Sie haben mich da schon richtig verstanden. Ich möchte dem Tod auch seine Ernsthaftigkeit nehmen. Ihn etwas versöhnlicher und emotional zugänglicher machen. Die Sterblichkeit kann auch mit einem lachenden Auge akzeptiert werden. Die Unwahrscheinlichkeit unseres Seins ist ja an sich schon ein humoristisches Ereignis der Weltgeschichte.

Wie meinen Sie das?

Wenn Sie sich mal das Alter des Kosmos vergegenwärtigen..., schauen Sie mal abends in den Himmel, wir sind ja weniger als ein Sandkorn in der Sahara. Unsere Bedeutung ist gleich Null.

Ich hatte die Gelegenheit sowohl 1999 die erste Körperwelten-Ausstellung in Mannheim, als auch die Letzte in Oberhausen zu besuchen. In Mannheim waren die Besucher noch verschreckt und verunsichert, hielten Abstand zu den Exponaten. In Oberhausen waren sie viel unbefangener und gelöster. Was hat sich in den 3 Jahren an der Rezeption der Leute verändert?

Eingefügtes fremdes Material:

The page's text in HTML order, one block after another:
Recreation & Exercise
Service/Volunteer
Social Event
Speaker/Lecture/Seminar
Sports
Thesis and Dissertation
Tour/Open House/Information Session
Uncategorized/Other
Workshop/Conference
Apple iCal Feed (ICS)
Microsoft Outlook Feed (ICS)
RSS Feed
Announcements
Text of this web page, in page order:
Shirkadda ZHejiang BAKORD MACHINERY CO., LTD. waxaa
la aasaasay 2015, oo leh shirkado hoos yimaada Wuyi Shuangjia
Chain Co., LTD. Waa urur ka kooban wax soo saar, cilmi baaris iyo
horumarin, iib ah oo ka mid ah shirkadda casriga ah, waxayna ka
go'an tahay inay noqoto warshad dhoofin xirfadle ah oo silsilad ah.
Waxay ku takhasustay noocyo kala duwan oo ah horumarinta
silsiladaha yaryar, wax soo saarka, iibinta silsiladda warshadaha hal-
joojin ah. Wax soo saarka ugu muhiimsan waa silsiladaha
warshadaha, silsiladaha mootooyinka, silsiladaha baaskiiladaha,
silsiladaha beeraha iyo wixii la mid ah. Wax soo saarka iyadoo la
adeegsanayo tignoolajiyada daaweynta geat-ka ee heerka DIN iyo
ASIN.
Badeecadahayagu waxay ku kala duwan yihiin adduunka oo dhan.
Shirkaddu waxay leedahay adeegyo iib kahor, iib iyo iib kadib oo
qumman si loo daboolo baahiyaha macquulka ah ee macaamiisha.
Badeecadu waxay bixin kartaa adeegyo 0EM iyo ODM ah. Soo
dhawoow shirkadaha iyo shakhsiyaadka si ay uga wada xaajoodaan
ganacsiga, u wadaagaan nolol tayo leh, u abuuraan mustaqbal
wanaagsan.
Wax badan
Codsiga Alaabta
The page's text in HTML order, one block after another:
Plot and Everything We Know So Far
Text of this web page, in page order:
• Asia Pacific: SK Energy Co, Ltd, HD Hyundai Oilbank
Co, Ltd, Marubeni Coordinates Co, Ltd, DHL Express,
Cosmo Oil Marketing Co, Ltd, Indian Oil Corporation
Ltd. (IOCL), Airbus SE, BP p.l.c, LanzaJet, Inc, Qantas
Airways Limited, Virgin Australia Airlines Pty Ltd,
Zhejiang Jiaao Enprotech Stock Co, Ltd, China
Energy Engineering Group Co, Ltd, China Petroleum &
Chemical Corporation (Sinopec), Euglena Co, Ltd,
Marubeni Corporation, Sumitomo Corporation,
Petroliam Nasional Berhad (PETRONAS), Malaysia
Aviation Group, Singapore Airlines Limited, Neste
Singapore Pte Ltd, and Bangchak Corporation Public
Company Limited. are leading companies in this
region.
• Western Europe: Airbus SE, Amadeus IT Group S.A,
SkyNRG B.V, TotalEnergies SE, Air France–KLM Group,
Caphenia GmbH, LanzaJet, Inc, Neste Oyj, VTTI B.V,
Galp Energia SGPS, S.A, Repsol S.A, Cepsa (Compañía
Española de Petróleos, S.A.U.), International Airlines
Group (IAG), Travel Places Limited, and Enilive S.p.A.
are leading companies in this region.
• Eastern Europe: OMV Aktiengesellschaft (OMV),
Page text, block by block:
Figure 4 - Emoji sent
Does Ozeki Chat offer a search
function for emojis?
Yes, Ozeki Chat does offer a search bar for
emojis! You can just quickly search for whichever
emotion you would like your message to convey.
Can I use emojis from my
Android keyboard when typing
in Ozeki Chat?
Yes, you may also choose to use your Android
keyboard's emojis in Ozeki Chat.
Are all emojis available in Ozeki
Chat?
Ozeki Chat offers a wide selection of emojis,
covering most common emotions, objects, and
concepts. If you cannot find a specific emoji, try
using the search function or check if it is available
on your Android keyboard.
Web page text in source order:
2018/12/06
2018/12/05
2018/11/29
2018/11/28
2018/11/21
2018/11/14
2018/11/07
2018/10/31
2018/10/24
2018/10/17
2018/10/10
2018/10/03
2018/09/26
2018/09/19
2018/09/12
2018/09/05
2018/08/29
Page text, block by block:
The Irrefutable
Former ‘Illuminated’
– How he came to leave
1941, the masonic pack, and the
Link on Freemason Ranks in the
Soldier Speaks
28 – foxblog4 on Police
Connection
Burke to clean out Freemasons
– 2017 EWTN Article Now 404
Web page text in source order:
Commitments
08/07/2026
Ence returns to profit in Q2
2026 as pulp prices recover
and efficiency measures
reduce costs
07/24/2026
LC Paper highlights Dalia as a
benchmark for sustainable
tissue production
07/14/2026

Diejenigen, die bereit sind den Schock und den Ekel zugunsten der eigenen Neugier zu ertragen, die wissen wollen was sie eigentlich zusammenhält, die werden ins Staunen verfallen und eine Art ästhetischen Schock erleben. Und dann setzt im Kopf etwas ein, das ich mal als eine Neudefinition des körperlichen Selbst bezeichnen möchte. Das Beschauen der Plastinate geht unter die eigene Haut. Und dann setzt dieses Mitteilungsbedürfnis ein. Der eigentliche Erfolg der „Körperwelten“ ist nicht der, dass so viele Besucher kommen, sondern das soviel wie noch nie in Deutschland über den Körper und das, was der Laie davon sehen darf, diskutiert wird. Am letzten Tag der Ausstellung haben wir immer das 10-Fache an Besuchern im Vergleich zum ersten Tag. Es findet eine Popularisierung und Demokratisierung der Anatomie statt.

Wie lange dauert es ein Ganzkörperlastinat zu erstellen?

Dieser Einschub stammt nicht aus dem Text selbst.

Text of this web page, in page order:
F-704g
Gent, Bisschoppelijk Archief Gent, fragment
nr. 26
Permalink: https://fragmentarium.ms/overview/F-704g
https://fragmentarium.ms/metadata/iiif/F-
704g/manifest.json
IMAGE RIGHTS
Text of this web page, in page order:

In etwa 1500 Arbeitsstunden. Bei dem bisher aufwendigsten Plastinat, dem Pferd und Reiter, kamen wir auf 5000 Stunden. Die Plastination ist natürlich mehr als eine „Ein-Mann-Show“. Das Institut für Plastination hat etwa 300 fest angestellte Mitarbeiter, davon 25 Präparatoren. Ich präpariere sozusagen Gedanklich, entwerfe die Gestaltplastinate und bin erst dann wieder zugegen, wenn der endgültige Moment der Positionierung gekommen ist. Derzeit habe ich 30 unvollendete Ideen für Plastinate in meinem Computer.

Was entgegnen Sie Menschen, die die Körperwelten als eine Jahrmarktsattraktion beschimpfen ?

Ich zeige die anatomischen Präparate ganz bewußt auf dem Jahrmarkt der Moderne, gehe hin zum Laien, auf Messen, den Heumarkt in Köln oder hier in Berlin in den Postbahnhof, einem sehr demokratischen Ort. Ich will weg von der universitären Aura, in der der Laie immer eine gewisse Hemmschwelle oder Fremdheit empfindet.

Inwieweit hat sich durch Ihre Arbeit Ihr Verhältnis zum eigenen Tod verändert?

Für mich ist der Tod so selbstverständlich geworden, dass ich mich vor ihm nicht mehr fürchten brauche. Je länger man über Ungeheuerlichkeiten nachdenkt, um so unbedrohlicher werden sie. Das verhilft mir zu einem gelasseneren und bewußteren Leben.

Weil Sie wissen, dass Sie sich selbst überleben werden?

Ja. Wir fürchten uns vor dem körperlichen Tod. Den seelischen Tod üben wir ja jeden Abend beim Einschlafen.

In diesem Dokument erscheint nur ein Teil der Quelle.